▶ **Task directions**
Only the pictures should be dropped; copy the rest of the entries exactly.

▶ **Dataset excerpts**
┄┄┄┄┄┄┄┄┄┄┄┄┄┄┄┄┄┄┄┄

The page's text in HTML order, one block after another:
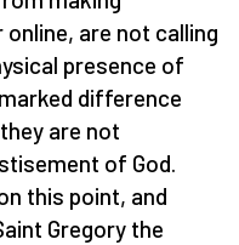
are not calling
presence of
difference
are not
of God.
this point, and
Gregory the
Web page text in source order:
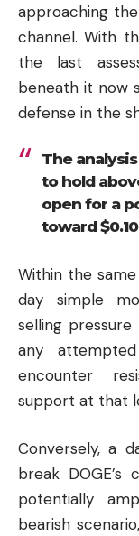
approaching
channel. With
the last
beneath it now
defense in the
The
to hold
open for a
toward
Within the
day simple
selling
any
encounter
support at that
Conversely, a
break
potentially
bearish
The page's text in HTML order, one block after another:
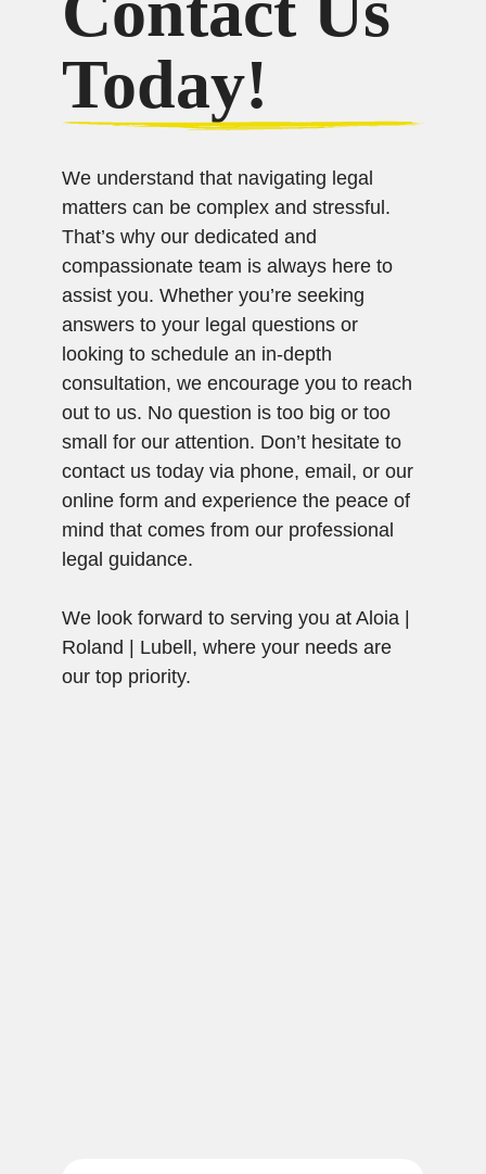
Today!
We understand that navigating legal
matters can be complex and stressful.
That’s why our dedicated and
compassionate team is always here to
assist you. Whether you’re seeking
answers to your legal questions or
looking to schedule an in-depth
consultation, we encourage you to reach
out to us. No question is too big or too
small for our attention. Don’t hesitate to
contact us today via phone, email, or our
online form and experience the peace of
mind that comes from our professional
legal guidance.
We look forward to serving you at Aloia |
Roland | Lubell, where your needs are
our top priority.
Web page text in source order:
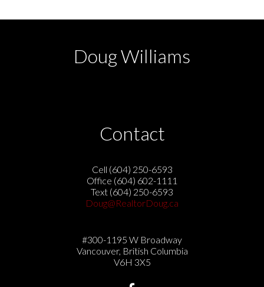
Doug Williams
Contact
Cell (604) 250-6593
Office (604) 602-1111
Text (604) 250-6593
Doug@RealtorDoug.ca
#300-1195 W Broadway
Vancouver, British Columbia
V6H 3X5
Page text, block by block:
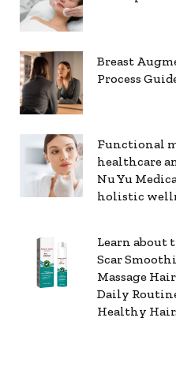
Breast
Process
Functional
healthcare
Nu Yu
holistic
Learn about
Scar
Massage
Daily
Healthy
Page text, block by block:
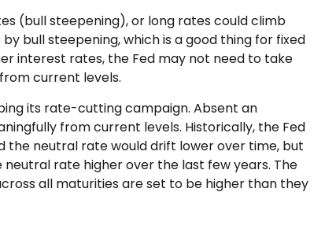
(bull steepening), or long rates could climb
bull steepening, which is a good thing for fixed
interest rates, the Fed may not need to take
current levels.
its rate-cutting campaign. Absent an
from current levels. Historically, the Fed
the neutral rate would drift lower over time, but
rate higher over the last few years. The
all maturities are set to be higher than they

┄┄┄┄┄┄┄┄┄┄┄┄┄┄┄┄┄┄┄┄

▶ **Answer to the exercise**
The page's text in HTML order, one block after another:
are not calling
presence of
difference
are not
of God.
this point, and
Gregory the
Web page text in source order:
approaching
channel. With
the last
beneath it now
defense in the
The
to hold
open for a
toward
Within the
day simple
selling
any
encounter
support at that
Conversely, a
break
potentially
bearish
The page's text in HTML order, one block after another:
Today!
We understand that navigating legal
matters can be complex and stressful.
That’s why our dedicated and
compassionate team is always here to
assist you. Whether you’re seeking
answers to your legal questions or
looking to schedule an in-depth
consultation, we encourage you to reach
out to us. No question is too big or too
small for our attention. Don’t hesitate to
contact us today via phone, email, or our
online form and experience the peace of
mind that comes from our professional
legal guidance.
We look forward to serving you at Aloia |
Roland | Lubell, where your needs are
our top priority.
Web page text in source order:
Doug Williams
Contact
Cell (604) 250-6593
Office (604) 602-1111
Text (604) 250-6593
Doug@RealtorDoug.ca
#300-1195 W Broadway
Vancouver, British Columbia
V6H 3X5
Page text, block by block:
Breast
Process
Functional
healthcare
Nu Yu
holistic
Learn about
Scar
Massage
Daily
Healthy
Page text, block by block:
(bull steepening), or long rates could climb
bull steepening, which is a good thing for fixed
interest rates, the Fed may not need to take
current levels.
its rate-cutting campaign. Absent an
from current levels. Historically, the Fed
the neutral rate would drift lower over time, but
rate higher over the last few years. The
all maturities are set to be higher than they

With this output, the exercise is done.